» Work task
Look through the listing below and write out exactly the lines from the line with "Paid Google Ads [165, 200]" to the line with "leiden tot een", both included, and no others.
***** The data
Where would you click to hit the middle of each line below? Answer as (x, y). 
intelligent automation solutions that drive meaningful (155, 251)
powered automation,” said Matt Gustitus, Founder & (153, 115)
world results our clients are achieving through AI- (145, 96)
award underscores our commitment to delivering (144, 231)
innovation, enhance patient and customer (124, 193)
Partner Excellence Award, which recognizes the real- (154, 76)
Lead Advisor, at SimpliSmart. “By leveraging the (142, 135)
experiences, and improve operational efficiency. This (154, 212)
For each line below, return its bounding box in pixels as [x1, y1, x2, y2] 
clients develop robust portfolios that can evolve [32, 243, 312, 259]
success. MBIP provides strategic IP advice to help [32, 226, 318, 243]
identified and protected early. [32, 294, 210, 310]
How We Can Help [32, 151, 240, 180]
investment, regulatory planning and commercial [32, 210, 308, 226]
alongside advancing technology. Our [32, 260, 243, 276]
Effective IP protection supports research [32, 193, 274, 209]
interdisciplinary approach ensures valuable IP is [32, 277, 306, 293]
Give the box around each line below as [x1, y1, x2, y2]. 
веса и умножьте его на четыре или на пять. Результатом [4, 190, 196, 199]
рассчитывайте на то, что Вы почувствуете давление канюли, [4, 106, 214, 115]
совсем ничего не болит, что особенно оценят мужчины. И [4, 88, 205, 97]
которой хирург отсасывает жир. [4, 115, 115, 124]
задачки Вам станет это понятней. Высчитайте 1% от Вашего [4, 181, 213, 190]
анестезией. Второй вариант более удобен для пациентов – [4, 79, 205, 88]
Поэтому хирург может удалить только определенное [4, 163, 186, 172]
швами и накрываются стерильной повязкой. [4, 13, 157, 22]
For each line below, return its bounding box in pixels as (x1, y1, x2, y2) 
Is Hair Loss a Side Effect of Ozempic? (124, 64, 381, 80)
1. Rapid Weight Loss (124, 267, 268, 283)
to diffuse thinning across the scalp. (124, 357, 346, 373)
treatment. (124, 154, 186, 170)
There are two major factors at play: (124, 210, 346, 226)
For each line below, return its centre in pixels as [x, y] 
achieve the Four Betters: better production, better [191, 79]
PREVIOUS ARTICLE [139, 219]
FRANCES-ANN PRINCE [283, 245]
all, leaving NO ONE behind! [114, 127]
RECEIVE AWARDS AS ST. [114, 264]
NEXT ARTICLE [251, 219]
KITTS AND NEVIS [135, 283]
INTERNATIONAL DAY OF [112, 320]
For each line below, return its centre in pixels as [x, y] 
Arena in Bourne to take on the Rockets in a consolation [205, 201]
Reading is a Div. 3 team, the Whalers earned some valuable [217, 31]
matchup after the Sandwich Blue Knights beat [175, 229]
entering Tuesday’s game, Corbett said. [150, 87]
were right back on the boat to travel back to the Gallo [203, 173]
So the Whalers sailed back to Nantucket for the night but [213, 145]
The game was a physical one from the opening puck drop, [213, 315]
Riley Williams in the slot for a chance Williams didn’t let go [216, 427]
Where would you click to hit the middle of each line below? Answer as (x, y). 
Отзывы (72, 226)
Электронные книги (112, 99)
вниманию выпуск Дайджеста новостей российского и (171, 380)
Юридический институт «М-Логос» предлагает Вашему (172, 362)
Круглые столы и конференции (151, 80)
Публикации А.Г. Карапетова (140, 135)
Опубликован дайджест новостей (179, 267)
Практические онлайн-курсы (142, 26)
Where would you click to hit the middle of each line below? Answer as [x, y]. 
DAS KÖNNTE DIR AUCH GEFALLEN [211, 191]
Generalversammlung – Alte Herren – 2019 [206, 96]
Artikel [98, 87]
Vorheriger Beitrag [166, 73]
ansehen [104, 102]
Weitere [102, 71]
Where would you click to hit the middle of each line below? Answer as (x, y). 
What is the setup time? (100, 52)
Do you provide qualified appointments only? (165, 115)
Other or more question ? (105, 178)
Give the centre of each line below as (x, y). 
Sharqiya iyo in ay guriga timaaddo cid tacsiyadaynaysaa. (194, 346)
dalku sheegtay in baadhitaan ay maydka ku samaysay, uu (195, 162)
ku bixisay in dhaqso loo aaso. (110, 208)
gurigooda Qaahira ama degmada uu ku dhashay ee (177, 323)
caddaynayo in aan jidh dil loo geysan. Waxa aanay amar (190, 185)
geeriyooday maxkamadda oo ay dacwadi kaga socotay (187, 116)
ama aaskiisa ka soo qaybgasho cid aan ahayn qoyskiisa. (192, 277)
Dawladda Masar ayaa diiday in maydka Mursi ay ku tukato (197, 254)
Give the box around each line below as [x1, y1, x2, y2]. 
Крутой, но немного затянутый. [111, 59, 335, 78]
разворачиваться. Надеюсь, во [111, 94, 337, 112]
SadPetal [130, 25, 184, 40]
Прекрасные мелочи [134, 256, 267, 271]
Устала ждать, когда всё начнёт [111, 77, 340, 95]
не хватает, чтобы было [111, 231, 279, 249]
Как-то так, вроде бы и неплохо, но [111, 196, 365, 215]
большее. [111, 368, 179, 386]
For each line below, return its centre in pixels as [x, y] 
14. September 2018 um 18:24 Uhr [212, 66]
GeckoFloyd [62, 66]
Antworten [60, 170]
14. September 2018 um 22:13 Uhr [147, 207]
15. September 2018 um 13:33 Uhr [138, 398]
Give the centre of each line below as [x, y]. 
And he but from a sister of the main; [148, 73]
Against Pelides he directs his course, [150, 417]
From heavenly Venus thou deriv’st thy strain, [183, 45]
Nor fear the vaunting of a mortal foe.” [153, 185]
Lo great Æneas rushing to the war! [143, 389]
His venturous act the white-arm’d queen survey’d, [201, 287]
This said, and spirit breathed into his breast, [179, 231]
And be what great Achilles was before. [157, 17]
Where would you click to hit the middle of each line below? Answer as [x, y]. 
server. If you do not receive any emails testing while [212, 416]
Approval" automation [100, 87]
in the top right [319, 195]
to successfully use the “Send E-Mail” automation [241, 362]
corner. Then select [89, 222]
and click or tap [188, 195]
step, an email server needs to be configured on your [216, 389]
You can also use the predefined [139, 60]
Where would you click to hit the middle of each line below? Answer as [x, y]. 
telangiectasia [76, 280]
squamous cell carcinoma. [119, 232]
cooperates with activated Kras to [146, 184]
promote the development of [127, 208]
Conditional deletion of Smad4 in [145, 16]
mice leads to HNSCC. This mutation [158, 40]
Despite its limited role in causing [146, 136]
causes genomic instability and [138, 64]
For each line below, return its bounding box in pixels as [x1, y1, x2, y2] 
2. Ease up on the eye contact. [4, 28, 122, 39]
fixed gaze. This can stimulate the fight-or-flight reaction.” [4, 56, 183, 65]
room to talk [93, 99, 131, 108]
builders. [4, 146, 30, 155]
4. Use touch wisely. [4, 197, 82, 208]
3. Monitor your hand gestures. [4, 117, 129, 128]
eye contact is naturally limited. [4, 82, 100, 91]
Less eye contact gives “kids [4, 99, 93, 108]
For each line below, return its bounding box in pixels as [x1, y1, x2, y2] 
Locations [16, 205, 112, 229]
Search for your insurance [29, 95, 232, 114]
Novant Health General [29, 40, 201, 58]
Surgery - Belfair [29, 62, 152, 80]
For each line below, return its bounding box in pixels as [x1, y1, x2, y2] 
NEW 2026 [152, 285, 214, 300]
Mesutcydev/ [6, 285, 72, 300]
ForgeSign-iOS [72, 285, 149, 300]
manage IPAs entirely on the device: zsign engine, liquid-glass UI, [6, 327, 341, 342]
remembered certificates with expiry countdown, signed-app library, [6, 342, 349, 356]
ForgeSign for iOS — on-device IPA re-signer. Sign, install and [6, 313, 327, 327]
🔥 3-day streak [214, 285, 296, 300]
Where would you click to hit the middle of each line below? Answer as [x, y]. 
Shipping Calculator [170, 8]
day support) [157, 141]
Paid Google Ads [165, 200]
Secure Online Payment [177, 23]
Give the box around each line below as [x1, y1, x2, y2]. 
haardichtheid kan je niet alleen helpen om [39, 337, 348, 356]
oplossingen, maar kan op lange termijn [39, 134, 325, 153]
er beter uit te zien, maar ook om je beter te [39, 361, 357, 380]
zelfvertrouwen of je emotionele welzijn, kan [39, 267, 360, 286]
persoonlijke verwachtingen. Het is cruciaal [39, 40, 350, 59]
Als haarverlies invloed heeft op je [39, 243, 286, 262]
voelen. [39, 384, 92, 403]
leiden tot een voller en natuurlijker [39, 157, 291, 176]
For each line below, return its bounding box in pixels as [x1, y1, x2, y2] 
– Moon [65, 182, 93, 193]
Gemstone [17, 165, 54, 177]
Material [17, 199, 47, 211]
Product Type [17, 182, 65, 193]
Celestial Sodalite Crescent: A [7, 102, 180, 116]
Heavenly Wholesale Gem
**********
» Answer space
Paid Google Ads [165, 200]
Secure Online Payment [177, 23]
Give the box around each line below as [x1, y1, x2, y2]. 
haardichtheid kan je niet alleen helpen om [39, 337, 348, 356]
oplossingen, maar kan op lange termijn [39, 134, 325, 153]
er beter uit te zien, maar ook om je beter te [39, 361, 357, 380]
zelfvertrouwen of je emotionele welzijn, kan [39, 267, 360, 286]
persoonlijke verwachtingen. Het is cruciaal [39, 40, 350, 59]
Als haarverlies invloed heeft op je [39, 243, 286, 262]
voelen. [39, 384, 92, 403]
leiden tot een voller en natuurlijker [39, 157, 291, 176]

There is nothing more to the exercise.